Would you consider C to be weakly specified? Even if you say that any program that results in undefined behavior or unspecified behavior fails to be verified, assuming that implementeation-defined behaviors and locale-specific behaviors are all documented?
How about not trying to do CAV at the source level (which implies the issues about whether the compiler is correct or not), but instead running CAV on the binary? (after all, all languages are essentially equivalent, right?).
Worse, and that’s the part that scares me, I have the feeling that the specifications themselves could become so incredibly complex that they’d themselves have the be verified through a similar process. But how to verify those?
Even worse, I have the intuition that when systems reach a certain complexity, they become so hard to specify that the only specifications that they can be verified against are so loose that they are essentially useless and that simple code with trivial failure cases would also pass.

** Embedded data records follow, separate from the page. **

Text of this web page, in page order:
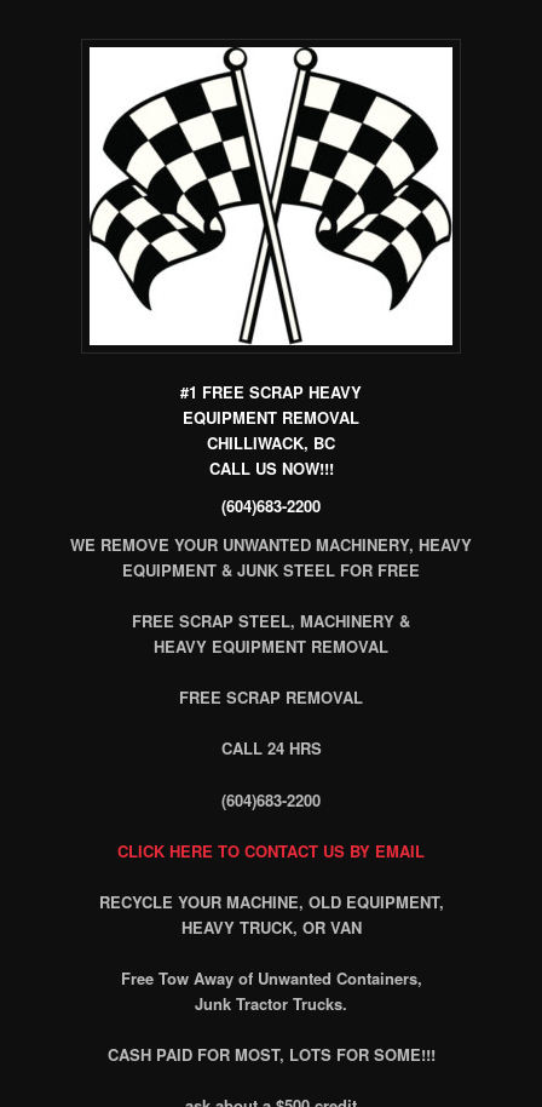
#1 FREE SCRAP HEAVY
EQUIPMENT REMOVAL
CHILLIWACK, BC
CALL US NOW!!!
(604)683-2200
WE REMOVE YOUR UNWANTED MACHINERY, HEAVY
EQUIPMENT & JUNK STEEL FOR FREE
FREE SCRAP STEEL, MACHINERY &
HEAVY EQUIPMENT REMOVAL
FREE SCRAP REMOVAL
CALL 24 HRS
(604)683-2200
CLICK HERE TO CONTACT US BY EMAIL
RECYCLE YOUR MACHINE, OLD EQUIPMENT,
HEAVY TRUCK, OR VAN
Free Tow Away of Unwanted Containers,
Junk Tractor Trucks.
CASH PAID FOR MOST, LOTS FOR SOME!!!

Even worse, given a specification, is it possible to prove whether it is possible to write code that follows that specification?
How about specifications that have constraints on execution time?
Its no surprise some software does fail, esp. the way SW is so market driven. But in the PC Software world, we always expect SW to be buggy, crash the computer, etc.
Should faulty software be expected in a microwave, a car, or some other embedded device? It should not and better not. The problem from my viewpoint is the dependence of high level windows code doing the lowlevel firmware work. You can’t hire a person who is a GUI coder and expect him/her to do embedded. Also, interpreters are buggy, which in turn makes it almost a demand for code to be in Assembler. Which to many SW developers is a no-no.
For me, lean code, is the best code. Less supposition of things that can happen, or assume someone else is going to handle it.